-- Provided information follows --

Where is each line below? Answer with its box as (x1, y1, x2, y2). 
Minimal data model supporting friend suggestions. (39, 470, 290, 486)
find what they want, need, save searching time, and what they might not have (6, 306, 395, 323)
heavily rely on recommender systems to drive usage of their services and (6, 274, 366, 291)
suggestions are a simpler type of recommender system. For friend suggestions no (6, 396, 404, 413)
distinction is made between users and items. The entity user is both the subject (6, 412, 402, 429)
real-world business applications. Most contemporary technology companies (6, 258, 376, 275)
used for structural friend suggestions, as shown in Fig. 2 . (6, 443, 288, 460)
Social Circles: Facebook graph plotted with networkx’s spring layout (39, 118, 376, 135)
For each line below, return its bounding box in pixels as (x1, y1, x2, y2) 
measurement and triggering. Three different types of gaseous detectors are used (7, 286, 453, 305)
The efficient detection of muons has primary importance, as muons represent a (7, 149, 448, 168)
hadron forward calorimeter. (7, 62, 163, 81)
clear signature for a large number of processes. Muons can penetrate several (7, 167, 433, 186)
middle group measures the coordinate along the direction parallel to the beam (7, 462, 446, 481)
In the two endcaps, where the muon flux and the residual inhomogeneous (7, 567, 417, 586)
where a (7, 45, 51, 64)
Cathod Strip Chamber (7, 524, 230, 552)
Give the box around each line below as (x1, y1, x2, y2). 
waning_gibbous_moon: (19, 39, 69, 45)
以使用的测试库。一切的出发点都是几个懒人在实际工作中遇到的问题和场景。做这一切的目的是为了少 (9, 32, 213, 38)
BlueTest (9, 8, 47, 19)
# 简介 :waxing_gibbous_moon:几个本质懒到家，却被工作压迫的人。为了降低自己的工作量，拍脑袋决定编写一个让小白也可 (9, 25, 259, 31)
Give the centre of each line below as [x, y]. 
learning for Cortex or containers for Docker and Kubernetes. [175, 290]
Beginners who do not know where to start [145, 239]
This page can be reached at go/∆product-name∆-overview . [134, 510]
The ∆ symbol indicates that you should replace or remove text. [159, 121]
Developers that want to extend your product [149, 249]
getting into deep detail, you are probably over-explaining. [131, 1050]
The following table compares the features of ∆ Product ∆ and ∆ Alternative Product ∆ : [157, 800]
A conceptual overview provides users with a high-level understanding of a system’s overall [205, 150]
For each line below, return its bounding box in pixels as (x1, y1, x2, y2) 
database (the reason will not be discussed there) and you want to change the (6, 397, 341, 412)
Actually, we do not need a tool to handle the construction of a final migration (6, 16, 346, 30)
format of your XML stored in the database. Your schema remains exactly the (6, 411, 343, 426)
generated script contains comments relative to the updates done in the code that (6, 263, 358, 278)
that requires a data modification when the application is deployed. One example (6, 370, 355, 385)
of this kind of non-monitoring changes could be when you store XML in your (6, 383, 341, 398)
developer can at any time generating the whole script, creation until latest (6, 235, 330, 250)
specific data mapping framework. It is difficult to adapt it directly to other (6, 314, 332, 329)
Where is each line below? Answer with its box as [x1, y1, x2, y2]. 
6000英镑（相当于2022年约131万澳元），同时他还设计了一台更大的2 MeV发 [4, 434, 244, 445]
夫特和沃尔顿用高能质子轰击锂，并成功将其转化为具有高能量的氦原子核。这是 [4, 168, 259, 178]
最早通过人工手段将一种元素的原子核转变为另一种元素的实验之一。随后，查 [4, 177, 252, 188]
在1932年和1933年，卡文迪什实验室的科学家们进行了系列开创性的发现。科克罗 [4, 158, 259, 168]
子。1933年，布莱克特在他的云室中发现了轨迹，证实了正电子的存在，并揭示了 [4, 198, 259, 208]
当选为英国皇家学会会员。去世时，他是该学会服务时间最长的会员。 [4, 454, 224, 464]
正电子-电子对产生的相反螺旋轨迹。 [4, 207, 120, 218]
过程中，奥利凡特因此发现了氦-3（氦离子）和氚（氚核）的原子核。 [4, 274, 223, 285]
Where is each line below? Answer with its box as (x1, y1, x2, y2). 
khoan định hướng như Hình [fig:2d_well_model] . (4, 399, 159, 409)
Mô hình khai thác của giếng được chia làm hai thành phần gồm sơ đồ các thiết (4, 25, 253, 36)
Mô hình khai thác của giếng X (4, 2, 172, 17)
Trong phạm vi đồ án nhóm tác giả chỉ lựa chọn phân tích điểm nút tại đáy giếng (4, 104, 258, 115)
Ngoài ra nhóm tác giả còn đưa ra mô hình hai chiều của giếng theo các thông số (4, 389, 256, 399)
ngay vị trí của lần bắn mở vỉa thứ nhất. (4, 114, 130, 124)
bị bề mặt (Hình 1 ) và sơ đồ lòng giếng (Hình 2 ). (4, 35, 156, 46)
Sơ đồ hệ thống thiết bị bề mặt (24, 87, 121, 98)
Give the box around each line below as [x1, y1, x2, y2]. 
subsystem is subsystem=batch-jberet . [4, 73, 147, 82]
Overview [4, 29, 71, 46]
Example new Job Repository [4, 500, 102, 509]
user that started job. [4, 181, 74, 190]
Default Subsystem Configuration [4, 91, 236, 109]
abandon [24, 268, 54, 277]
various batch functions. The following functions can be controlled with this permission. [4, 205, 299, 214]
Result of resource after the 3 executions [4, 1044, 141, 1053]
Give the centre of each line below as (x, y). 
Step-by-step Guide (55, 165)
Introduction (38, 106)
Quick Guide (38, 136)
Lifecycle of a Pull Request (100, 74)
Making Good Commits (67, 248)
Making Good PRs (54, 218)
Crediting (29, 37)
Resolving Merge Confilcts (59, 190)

-- Provided information concluded --

» Required work
An exact copy of the lines above between the line holding "过程中，奥利凡特因此发现了氦-3（氦离子）和氚（氚核）的原子核。 [4, 274, 223, 285]" and the line holding "Ngoài ra nhóm", inclusive, is the whole answer.

» Answer
过程中，奥利凡特因此发现了氦-3（氦离子）和氚（氚核）的原子核。 [4, 274, 223, 285]
Where is each line below? Answer with its box as (x1, y1, x2, y2). 
khoan định hướng như Hình [fig:2d_well_model] . (4, 399, 159, 409)
Mô hình khai thác của giếng được chia làm hai thành phần gồm sơ đồ các thiết (4, 25, 253, 36)
Mô hình khai thác của giếng X (4, 2, 172, 17)
Trong phạm vi đồ án nhóm tác giả chỉ lựa chọn phân tích điểm nút tại đáy giếng (4, 104, 258, 115)
Ngoài ra nhóm tác giả còn đưa ra mô hình hai chiều của giếng theo các thông số (4, 389, 256, 399)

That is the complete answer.